The Cleveland Clinic further classifies AMS into mild, moderate, and severe categories:

Different forms of altitude sickness (acute mountain sickness)

Mild acute mountain sickness – light headache, light fatigue; it’s not advisable to continue to ascend higher, but you’re likely okay hanging out at your present altitude a few days, until your symptoms resolve.

Moderate acute mountain sickness – stronger headache, stronger fatigue, gastrointestinal effects previously mentioned, coordination problems; it’s advisable that you go back to a lower altitude to allow your symptoms to resolve.

Severe acute mountain sickness – continued symptoms from previous phases, but you’re out of breath even at rest, and you’re having trouble walking from both fatigue and lack of coordination. You should descend immediately and go for emergency care.

I go into more details about altitude sickness (acute mountain sickness) in my article on the subject built for healthy day hikers looking to summit local US peaks. It goes over quantified risks, time to symptom onset, and further, quantified risks for high altitude cerebral edema.

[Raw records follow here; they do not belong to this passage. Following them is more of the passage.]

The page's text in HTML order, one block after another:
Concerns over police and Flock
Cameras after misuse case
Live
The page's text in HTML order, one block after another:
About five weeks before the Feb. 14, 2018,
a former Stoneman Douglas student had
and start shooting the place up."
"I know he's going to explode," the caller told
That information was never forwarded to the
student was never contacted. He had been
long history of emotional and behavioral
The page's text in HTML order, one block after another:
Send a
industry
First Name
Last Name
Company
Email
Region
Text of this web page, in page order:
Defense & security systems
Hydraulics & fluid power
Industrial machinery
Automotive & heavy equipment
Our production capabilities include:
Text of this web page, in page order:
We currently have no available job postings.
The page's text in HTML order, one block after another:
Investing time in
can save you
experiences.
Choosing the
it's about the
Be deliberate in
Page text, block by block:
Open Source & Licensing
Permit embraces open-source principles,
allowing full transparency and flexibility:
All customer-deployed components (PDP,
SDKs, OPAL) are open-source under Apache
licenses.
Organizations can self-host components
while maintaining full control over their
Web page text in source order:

Altitude Illnesses that are medical emergencies since they can be fatal

High Altitude Cerebral Edema (HACE)

This is the point in AMS where so much fluid has leaked out of the blood vessel capillaries in the brain that it’s of grave concern. The pressure from all that extra fluid in your head is so strong it can push parts of your brain out of place, damaging them and their surrounding tissue. It usually happens over 8,200 to 9,800 feet and starts within 1 to 4 days.

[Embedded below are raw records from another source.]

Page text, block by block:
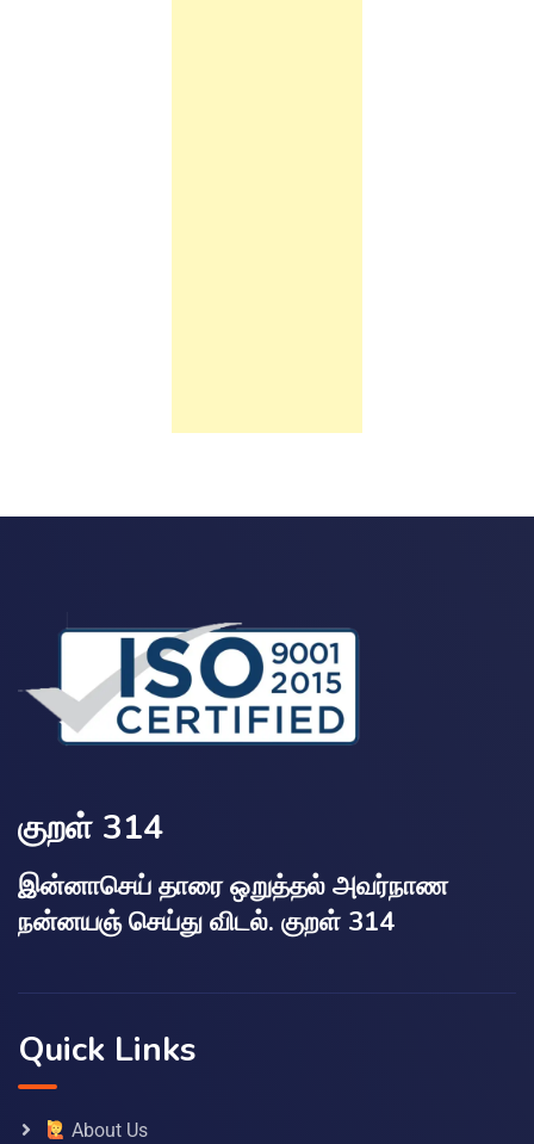
குறள் 314
இன்னாசெய் தாரை ஒறுத்தல் அவர்நாண
நன்னயஞ் செய்து விடல். குறள் 314
Quick Links
About Us
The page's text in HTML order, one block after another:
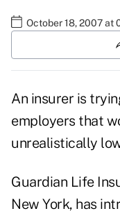
October 18, 2007 at
An insurer is
employers that
unrealistically
Guardian Life
New York, has
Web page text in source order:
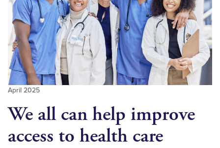
April 2025
We all can help improve
access to health care
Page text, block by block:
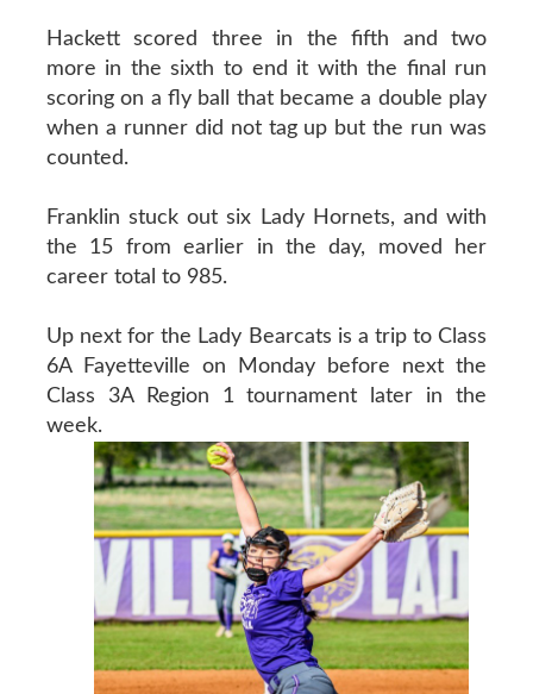
Hackett scored three in the fifth and two
more in the sixth to end it with the final run
scoring on a fly ball that became a double play
when a runner did not tag up but the run was
counted.
Franklin stuck out six Lady Hornets, and with
the 15 from earlier in the day, moved her
career total to 985.
Up next for the Lady Bearcats is a trip to Class
6A Fayetteville on Monday before next the
Class 3A Region 1 tournament later in the
week.
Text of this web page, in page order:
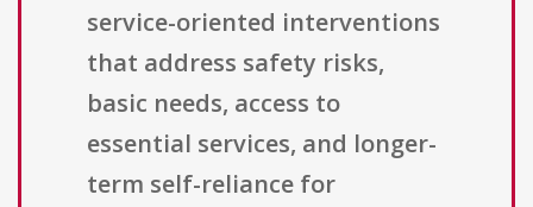
service-oriented interventions
that address safety risks,
basic needs, access to
essential services, and longer-
term self-reliance for
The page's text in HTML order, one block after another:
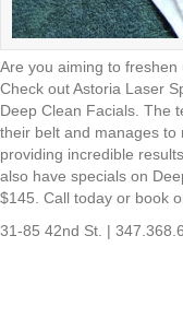
Are you aiming to
Check out Astoria Laser
Deep Clean Facials. The
their belt and manages to
providing incredible
also have specials on
$145. Call today or book
31-85 42nd St. |

A famous case of HACE occurred in 2006 on Mount Everest. The mountaineer in question was Lincoln Hall, who after reaching Everest’s summit was too fatigued to return to camp. He was abandoned by his team and Sherpas at 8,700 meters (28,500 feet), but found the next day in a confused state by another team, and rescued.

High Altitude Pulmonary Edema (HAPE)

This is quite similar to HACE except the fluid leakage happens in the lungs, and such deteriorates your ability to breath in O₂ and breath out CO₂. This one is way less frequent than AMS, but usually occurs due to a quick ascent to over 8,200 feet, and presents within 2 to 4 days at that altitude. Untreated it’s fatal in 50% of cases.

What are the 3 stages of acclimatization to high altitude?

The 3 stages of acclimatization to high altitude are staying between 8,800 and 11,800 feet for 6 days, then staying between 11,800 and 14,800 feet for 4 days, and finally staying at over 14,800 feet for 4 days. This is the protocol established by India’s army, in order to acclimate troops to high altitude stations. If personnel need to leave their high altitude station for between 10 and 30 days, they must repeat each stage, but only spend 4 days a piece on them, to return once more. However if personnel are gone longer than 30 days, they must repeat the stages, in full, using the longer initial stage.